#### Action item
In the entries below, the word "class" appears on some lines. Copy each of those lines.

#### Data shown
····················

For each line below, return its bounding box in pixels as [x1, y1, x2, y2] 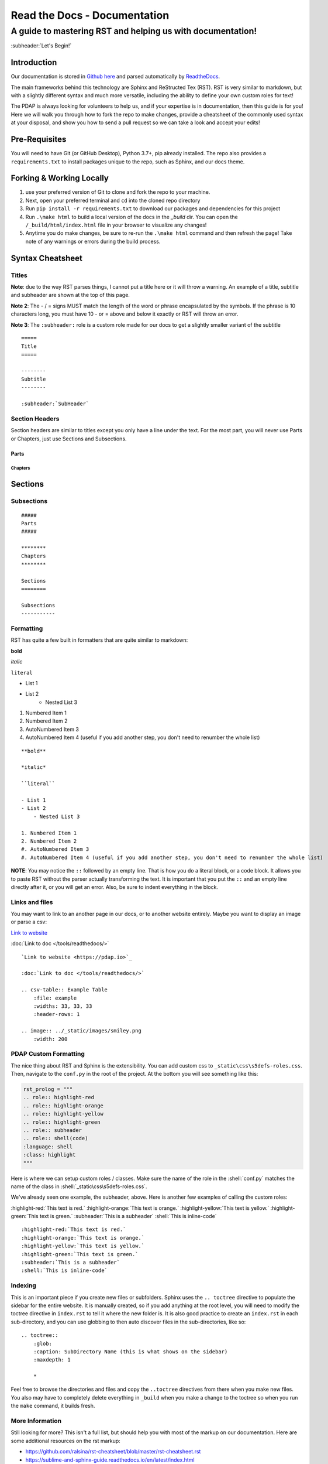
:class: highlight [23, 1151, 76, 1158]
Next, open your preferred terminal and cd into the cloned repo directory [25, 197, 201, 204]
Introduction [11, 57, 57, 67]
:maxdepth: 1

····················

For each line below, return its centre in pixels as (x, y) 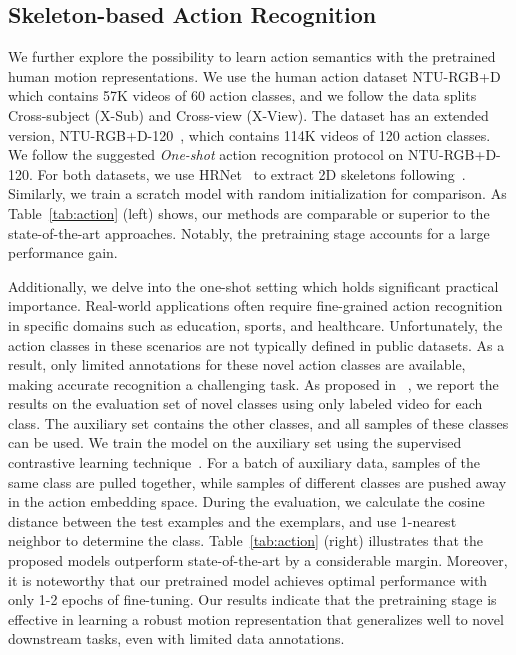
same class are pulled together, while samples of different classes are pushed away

····················

#### The completed task
:class: highlight [23, 1151, 76, 1158]
same class are pulled together, while samples of different classes are pushed away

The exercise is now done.